Katrina Victims to Get $2K Debit Cards

This is the wrong thing to do.

The federal government plans to hand out debit cards worth $2,000 each to families displaced by Hurricane Katrina.

Homeland Security Department Secretary Michael Chertoff, under fire for his agency’s response to the disaster, held a conference call with governors of states with evacuees and described the plan. While many details remained to be worked out, the plan was to quickly begin distributing the cards, starting with people in major evacuation centers such as the Houston Astrodome.

White House press secretary Scott McClellan said the cards are aimed at providing “some immediate cash assistance to those who are in shelters, those that were evacuated.”

Perfect. Two companies will end up benefiting most from this government handout. Phillip Morris and Anheuser-Busch.

Alaska Gov. Frank Murkowski, a Republican, said he had concerns about the potential for abuse.

“That’s a lot of money. The question is how do you separate the needy from those who just want a $2,000 handout,” he said.

Exactly. In the same way that I don’t give a $20 dollar bill to the guy on the street corner with a sign that says “Will Work for Food”, the government will simply be wasting tax payer dollars if they proceed with this idea. No doubt there is a group of people back in Washington D.C. who believe this is the great “feel good, shot-in-the-arm” program that is just the kind of story the media will jump upon.

Here’s a better idea.
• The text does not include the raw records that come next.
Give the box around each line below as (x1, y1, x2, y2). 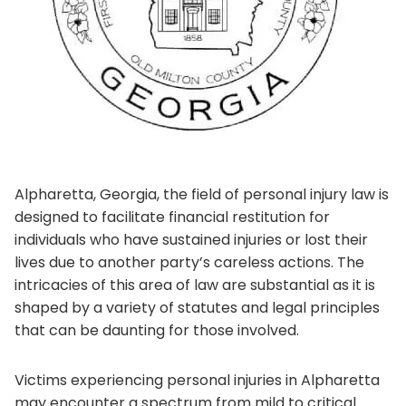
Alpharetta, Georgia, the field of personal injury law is (14, 183, 389, 205)
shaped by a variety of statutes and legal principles (14, 296, 380, 318)
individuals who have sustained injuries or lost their (14, 228, 368, 250)
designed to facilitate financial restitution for (14, 206, 330, 227)
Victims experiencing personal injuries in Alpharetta (14, 369, 380, 391)
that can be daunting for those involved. (14, 319, 299, 341)
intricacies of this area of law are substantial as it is (14, 274, 375, 295)
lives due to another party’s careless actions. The (14, 251, 364, 273)
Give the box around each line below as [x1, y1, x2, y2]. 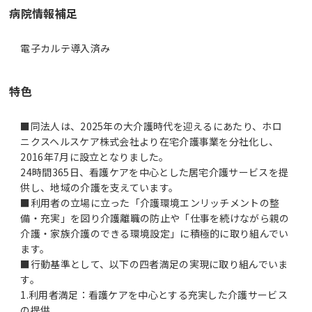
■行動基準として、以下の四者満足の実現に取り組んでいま [20, 256, 288, 271]
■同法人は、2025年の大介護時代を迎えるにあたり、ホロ [20, 118, 282, 133]
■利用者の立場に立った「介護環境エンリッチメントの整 [20, 195, 280, 210]
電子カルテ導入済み [20, 40, 111, 55]
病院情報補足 [9, 4, 78, 22]
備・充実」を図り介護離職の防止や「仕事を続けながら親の [20, 210, 290, 225]
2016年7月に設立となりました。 [20, 149, 169, 164]
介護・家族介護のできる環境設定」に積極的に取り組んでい [20, 226, 289, 240]
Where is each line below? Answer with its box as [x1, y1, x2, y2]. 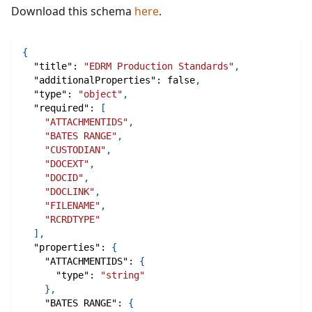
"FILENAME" [45, 200, 100, 212]
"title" [33, 61, 72, 72]
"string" [100, 270, 145, 281]
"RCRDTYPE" [45, 214, 100, 226]
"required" [33, 102, 89, 114]
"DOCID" [45, 172, 84, 184]
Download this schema [11, 3, 134, 19]
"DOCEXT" [45, 158, 89, 170]
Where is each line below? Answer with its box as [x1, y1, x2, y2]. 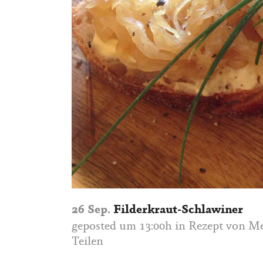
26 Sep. [72, 204, 110, 217]
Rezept [188, 221, 223, 233]
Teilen [72, 236, 103, 248]
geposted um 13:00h [72, 221, 172, 233]
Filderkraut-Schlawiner [110, 204, 243, 217]
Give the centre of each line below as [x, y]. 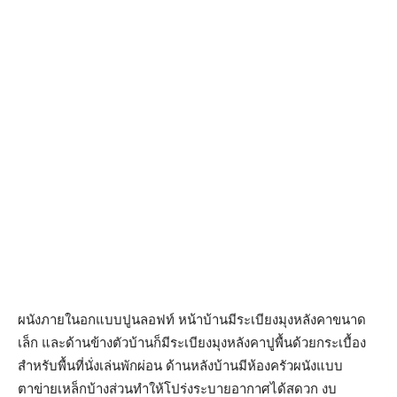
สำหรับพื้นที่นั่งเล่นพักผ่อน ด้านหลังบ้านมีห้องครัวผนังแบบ [180, 365]
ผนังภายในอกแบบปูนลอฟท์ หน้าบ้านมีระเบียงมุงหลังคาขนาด [192, 319]
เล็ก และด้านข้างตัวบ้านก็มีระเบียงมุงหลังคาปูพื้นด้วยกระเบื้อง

Issue vouchers to Hurricane Katrina victims for places like Home Depot, Lowes, Wal-Mart, or Target. Help them buy personal necessities, food, diapers, formula and like goods. Help them purchase tools and other home repair supplies so (if they are lucky enough to still have a livable home) they can do a quick patching of a roof, temporary window replacement, or rent equipment like fumigation machinery and carpet cleaners.

Yes, we need to help the displaced, the homeless, and the penniless during these immediate days after the hurricane, but giving people cash with no strings attached is a bad move. There will be those who are responsible with the funds, but a majority will not. It is highly likely that they’ll be back next month asking for more, and the government will be hard pressed to deny them.

And think of the bad press that would generate!